Since this structure doesn't have a nice mathematical representation, the choice of logic gates and feedback taps was based on randomness testing and especially avalance testing, as discussed earlier. The taps are optimized to provide the strongest avalance effect for the case with only a single output stream, since this is the 'weakest' case. When more output streams are added, the randomness quality increases automatically due to the higher number of state bits. The taps that were finally chosen for each of the xormix variants are the results of several days of avalance testing.

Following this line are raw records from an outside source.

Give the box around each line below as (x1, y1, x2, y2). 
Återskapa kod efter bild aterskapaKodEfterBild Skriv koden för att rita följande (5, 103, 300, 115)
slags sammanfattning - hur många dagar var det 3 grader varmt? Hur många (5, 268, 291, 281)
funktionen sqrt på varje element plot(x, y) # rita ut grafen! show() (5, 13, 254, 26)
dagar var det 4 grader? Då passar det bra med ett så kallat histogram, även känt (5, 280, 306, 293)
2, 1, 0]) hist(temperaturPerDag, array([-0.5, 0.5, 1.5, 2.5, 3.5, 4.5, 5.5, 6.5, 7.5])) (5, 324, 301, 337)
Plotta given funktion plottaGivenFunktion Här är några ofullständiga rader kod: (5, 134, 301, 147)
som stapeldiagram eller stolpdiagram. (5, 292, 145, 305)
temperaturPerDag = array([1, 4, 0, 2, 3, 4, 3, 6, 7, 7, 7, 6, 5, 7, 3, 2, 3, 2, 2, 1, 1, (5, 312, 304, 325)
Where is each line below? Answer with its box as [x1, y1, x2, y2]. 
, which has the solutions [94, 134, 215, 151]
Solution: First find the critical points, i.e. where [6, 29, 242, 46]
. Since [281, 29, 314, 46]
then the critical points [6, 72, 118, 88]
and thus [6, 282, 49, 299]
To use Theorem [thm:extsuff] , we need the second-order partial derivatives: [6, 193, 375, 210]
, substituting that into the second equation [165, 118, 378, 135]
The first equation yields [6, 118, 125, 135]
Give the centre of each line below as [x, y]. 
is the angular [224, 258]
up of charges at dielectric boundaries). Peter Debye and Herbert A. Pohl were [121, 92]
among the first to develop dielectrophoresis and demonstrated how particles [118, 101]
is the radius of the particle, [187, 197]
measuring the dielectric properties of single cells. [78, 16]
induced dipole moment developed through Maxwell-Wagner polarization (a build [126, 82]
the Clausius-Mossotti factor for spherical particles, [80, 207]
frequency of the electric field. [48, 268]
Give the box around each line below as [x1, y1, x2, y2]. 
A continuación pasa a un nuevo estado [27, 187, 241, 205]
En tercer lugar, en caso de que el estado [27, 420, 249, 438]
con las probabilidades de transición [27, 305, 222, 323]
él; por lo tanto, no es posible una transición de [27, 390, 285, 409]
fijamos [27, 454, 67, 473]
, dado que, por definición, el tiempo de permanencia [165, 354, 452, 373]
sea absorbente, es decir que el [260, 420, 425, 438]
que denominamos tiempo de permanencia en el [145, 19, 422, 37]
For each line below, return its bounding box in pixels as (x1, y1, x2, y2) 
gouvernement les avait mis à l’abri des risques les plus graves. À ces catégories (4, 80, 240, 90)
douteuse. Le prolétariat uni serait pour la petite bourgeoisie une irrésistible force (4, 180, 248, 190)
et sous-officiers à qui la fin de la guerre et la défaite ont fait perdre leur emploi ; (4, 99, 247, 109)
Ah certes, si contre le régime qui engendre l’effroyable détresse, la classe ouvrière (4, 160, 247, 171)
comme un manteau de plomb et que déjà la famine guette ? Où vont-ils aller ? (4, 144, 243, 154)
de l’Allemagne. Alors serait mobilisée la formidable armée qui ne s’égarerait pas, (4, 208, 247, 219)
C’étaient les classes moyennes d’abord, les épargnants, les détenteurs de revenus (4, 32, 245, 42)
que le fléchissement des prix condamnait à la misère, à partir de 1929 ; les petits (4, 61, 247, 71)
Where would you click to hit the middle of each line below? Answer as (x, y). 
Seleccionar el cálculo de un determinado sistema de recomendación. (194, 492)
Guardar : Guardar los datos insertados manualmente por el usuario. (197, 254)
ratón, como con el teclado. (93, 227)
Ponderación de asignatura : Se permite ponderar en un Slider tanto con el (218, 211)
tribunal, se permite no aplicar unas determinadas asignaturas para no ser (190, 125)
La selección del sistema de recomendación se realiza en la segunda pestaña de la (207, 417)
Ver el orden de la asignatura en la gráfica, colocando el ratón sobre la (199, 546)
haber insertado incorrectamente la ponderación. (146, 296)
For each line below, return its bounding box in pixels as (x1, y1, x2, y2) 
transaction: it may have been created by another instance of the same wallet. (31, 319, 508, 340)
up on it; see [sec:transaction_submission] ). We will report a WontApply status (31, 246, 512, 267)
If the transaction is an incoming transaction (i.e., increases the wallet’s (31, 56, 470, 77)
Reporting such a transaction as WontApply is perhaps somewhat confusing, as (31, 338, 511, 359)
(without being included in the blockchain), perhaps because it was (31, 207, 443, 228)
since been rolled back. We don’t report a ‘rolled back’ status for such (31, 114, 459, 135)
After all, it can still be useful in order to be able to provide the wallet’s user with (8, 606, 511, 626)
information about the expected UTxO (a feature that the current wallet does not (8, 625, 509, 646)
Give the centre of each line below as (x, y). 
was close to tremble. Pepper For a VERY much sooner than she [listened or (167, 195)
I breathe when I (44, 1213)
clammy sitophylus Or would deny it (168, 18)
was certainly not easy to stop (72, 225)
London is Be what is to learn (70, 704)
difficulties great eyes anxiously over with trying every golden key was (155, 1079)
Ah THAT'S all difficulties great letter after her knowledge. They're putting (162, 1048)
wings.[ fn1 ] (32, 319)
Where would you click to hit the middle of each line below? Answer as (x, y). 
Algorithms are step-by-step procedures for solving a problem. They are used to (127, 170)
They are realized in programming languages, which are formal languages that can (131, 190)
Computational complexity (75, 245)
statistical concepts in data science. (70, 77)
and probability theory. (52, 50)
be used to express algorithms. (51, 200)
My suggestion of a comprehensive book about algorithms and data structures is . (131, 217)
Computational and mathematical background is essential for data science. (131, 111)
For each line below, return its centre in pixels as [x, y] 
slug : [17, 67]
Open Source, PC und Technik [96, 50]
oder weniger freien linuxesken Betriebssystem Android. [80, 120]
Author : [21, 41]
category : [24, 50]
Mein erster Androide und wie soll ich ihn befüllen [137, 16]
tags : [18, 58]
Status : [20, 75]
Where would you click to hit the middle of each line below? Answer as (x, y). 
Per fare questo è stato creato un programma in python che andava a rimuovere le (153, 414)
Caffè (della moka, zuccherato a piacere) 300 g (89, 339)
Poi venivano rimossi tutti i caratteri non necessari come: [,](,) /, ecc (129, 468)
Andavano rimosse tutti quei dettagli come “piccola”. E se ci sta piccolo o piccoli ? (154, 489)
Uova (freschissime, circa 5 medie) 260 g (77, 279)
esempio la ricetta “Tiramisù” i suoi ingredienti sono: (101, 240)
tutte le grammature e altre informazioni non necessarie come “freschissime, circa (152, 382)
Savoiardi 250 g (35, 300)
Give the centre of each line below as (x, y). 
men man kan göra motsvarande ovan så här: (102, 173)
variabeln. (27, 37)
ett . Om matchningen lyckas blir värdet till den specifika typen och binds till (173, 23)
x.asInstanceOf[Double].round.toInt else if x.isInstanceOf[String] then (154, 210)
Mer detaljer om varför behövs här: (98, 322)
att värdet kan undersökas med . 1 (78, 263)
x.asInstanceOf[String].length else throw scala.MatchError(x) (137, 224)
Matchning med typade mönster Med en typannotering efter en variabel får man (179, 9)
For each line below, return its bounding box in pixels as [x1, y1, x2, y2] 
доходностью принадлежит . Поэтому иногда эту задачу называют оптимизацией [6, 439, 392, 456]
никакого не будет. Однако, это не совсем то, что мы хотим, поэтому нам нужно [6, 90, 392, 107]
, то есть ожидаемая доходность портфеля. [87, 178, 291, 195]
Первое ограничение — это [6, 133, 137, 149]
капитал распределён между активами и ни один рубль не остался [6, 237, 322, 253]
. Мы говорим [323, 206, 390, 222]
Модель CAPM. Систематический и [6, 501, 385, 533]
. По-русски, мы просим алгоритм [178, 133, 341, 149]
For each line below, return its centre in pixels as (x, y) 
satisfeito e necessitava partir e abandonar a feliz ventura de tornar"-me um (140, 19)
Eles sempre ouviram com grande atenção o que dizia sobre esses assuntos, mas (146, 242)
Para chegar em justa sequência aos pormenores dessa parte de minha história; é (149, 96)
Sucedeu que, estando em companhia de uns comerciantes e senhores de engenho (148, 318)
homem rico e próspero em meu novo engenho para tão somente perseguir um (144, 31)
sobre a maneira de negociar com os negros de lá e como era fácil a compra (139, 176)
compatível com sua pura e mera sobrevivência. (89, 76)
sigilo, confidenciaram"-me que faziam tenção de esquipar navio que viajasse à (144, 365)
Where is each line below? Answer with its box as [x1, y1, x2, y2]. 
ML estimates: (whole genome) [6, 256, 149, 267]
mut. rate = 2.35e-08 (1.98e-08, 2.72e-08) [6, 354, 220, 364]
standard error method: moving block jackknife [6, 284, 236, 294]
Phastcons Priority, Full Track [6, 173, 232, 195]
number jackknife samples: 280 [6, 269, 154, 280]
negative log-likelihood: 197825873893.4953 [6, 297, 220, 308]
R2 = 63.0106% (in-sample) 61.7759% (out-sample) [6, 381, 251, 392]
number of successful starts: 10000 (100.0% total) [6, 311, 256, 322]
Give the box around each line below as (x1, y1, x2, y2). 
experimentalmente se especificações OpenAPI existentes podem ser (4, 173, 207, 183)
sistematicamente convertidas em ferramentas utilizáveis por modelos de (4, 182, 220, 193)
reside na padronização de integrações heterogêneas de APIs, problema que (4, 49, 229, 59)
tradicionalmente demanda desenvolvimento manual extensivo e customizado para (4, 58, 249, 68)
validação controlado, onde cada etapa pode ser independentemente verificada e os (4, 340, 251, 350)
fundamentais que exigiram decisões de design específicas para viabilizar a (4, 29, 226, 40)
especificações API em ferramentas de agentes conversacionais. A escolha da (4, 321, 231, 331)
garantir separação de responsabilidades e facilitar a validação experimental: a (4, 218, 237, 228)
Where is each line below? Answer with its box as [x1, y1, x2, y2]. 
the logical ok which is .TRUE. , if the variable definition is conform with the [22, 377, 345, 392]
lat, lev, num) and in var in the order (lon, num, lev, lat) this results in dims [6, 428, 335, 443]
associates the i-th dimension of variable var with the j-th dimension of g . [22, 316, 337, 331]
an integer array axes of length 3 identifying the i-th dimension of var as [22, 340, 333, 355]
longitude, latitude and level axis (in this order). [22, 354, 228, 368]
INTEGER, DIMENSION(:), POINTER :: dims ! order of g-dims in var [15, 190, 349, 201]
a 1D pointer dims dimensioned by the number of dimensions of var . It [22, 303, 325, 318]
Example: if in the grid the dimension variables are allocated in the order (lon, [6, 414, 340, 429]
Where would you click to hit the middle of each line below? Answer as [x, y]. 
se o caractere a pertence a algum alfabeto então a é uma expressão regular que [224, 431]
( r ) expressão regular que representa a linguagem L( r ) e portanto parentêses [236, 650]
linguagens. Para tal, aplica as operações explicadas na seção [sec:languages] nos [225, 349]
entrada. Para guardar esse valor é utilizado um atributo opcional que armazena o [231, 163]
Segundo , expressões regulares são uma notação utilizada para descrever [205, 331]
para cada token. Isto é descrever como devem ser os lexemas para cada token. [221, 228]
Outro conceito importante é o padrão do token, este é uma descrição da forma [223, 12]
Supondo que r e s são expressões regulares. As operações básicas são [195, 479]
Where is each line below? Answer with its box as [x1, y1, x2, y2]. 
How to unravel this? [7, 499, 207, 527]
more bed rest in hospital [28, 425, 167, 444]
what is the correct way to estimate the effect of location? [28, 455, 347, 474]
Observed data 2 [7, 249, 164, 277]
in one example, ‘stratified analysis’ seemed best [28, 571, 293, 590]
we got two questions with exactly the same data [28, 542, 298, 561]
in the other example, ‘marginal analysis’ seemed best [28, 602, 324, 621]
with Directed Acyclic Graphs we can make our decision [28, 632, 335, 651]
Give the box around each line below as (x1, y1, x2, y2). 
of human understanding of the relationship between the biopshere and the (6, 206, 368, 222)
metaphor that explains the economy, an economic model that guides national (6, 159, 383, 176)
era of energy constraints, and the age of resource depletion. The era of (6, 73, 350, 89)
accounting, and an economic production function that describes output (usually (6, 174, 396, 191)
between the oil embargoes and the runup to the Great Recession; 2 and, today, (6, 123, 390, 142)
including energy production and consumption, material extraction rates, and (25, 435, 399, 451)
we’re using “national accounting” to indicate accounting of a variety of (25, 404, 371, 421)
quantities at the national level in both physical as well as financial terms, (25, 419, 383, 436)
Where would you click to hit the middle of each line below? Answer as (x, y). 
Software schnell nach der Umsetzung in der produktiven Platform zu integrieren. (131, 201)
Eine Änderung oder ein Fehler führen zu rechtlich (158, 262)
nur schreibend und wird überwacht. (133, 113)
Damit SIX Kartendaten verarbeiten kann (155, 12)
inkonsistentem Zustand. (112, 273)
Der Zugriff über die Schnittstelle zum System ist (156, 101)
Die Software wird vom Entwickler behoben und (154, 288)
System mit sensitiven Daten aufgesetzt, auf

The one remaining design aspect is how the output of the first stage (X) is mixed into the second stage (Y). If there was only one output stream, the it would have been sufficient to just XOR the X state into the Y state. However Y can be much larger than X if there are multiple output streams, so we need to extend X to make it the same length as Y before mixing the states together. Simply repeating X is suboptimal, since that would result in the same bits of X getting mixed together many times in different streams. Instead we do the following:
-
First the X state is XOR-ed with a set of predefined 'salt' values, to provide a different value for each stream. This does not actually add any randomness, but it does make each value unique, which is important because all streams use the same state-transition function. The salts were chosen to have a reasonably large Hamming distance, but other than that they are entirely random.
-
After applying the salts, the bits of the resulting values are rotated by an amount equal to the number of the stream. So the value for the first stream is not rotated, the value for the second stream is rotated by 1 bit, the value for the third stream is rotated by 2 bits, and so on. This ensures that the same bit won't appear twice in the same position.
-
Finally the bits for each stream are shuffled according to a predefined scheme. This shuffling scheme is optimized to minimize the number of times that two bits from the first stage will appear at the same distance away from each other in the shift register of the second stage. This ensures that the second stage will not repeatedly mix the same two input bits together, but will instead mix together different combinations of bits for each output stream.